## ASSIGNMENT
Copy all the lines of the data that include the word "started".

## TASK INPUT
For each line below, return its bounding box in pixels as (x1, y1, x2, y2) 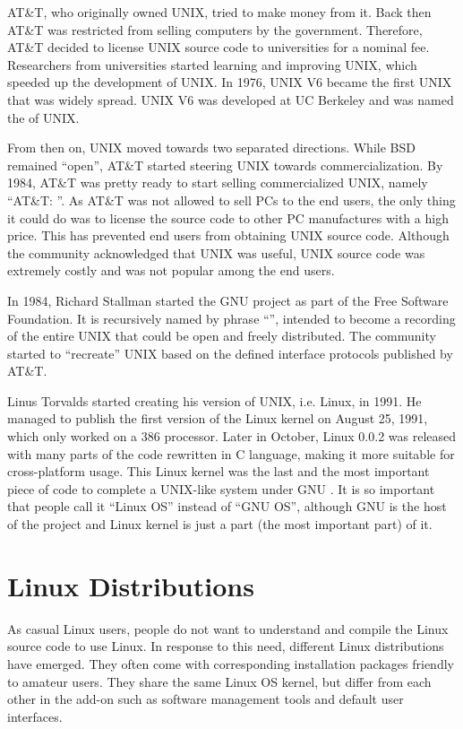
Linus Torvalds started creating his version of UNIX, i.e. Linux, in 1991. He (7, 391, 422, 410)
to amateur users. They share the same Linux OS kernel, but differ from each (7, 672, 432, 690)
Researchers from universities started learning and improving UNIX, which (7, 55, 417, 74)
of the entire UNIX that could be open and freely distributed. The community (7, 326, 436, 345)
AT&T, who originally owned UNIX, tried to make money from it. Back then (7, 3, 432, 21)
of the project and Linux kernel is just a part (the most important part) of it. (7, 515, 433, 534)
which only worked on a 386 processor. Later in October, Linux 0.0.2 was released (7, 427, 457, 446)
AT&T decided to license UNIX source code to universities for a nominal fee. (7, 38, 430, 56)
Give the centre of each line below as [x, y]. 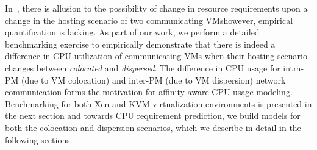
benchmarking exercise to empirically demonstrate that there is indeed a [140, 44]
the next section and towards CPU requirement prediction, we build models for [153, 116]
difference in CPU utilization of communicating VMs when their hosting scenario [156, 56]
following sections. [39, 139]
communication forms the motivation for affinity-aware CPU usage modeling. [149, 92]
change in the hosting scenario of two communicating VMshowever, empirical [149, 20]
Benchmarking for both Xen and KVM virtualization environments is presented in [158, 103]
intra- [294, 67]

## THE ANSWER
Linus Torvalds started creating his version of UNIX, i.e. Linux, in 1991. He (7, 391, 422, 410)
Researchers from universities started learning and improving UNIX, which (7, 55, 417, 74)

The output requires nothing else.